_Task to carry out_. Each line of the listing where the string "performed" appears is to be identified and copied.

*** Opening Supplied material ***

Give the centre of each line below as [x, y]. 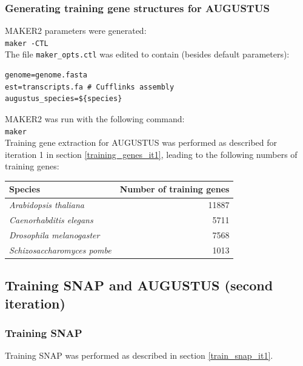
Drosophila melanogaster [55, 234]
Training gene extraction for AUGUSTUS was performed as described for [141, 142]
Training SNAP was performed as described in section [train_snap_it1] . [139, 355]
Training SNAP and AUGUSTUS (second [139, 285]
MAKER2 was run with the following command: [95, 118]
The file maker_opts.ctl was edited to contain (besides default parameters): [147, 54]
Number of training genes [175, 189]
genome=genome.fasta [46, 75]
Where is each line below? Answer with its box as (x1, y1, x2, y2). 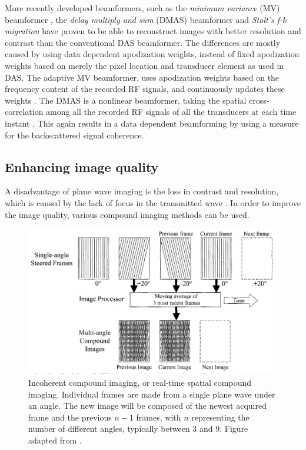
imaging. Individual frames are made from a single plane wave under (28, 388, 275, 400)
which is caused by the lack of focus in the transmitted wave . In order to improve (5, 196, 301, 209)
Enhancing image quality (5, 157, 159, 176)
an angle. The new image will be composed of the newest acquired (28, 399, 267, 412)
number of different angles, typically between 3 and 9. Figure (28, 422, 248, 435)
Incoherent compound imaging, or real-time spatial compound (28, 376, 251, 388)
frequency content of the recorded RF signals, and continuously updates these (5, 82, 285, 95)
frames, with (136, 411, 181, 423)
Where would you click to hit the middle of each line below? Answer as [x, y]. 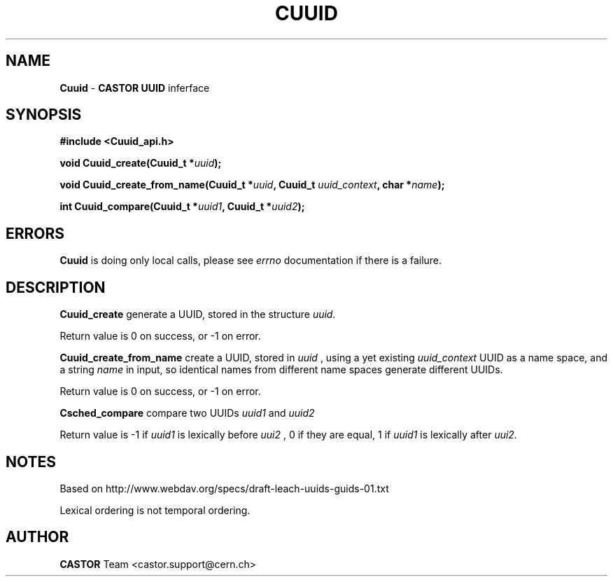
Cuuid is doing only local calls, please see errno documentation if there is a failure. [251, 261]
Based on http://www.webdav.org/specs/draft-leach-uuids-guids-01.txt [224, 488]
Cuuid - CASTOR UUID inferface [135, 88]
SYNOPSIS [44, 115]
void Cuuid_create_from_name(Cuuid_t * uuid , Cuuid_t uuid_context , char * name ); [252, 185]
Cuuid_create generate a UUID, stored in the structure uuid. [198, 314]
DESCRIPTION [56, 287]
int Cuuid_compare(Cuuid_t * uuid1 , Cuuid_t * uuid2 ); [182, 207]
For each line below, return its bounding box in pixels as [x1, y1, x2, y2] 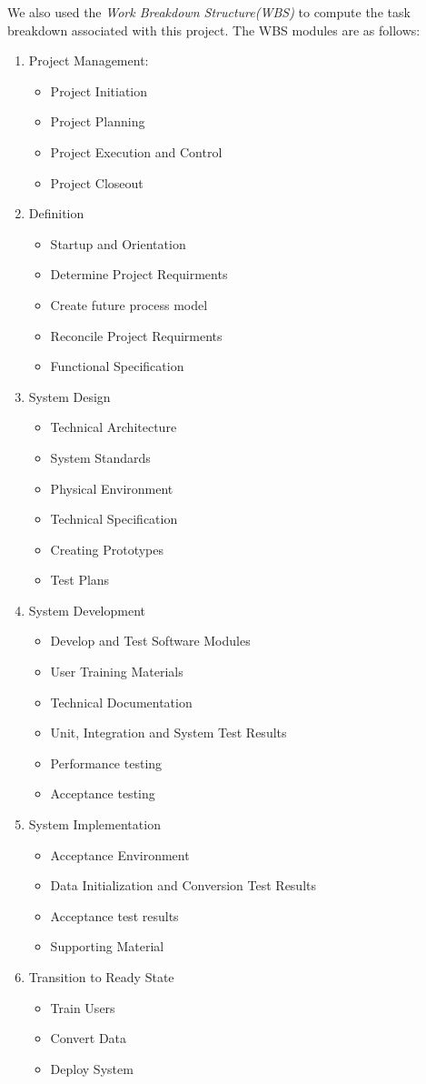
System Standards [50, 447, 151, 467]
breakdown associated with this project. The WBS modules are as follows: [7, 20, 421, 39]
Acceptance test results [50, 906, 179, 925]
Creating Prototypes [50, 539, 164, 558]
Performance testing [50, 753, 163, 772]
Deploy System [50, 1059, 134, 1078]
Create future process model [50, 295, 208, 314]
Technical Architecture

*** Closing Supplied material ***

_Result below_.
Training gene extraction for AUGUSTUS was performed as described for [141, 142]
Training SNAP was performed as described in section [train_snap_it1] . [139, 355]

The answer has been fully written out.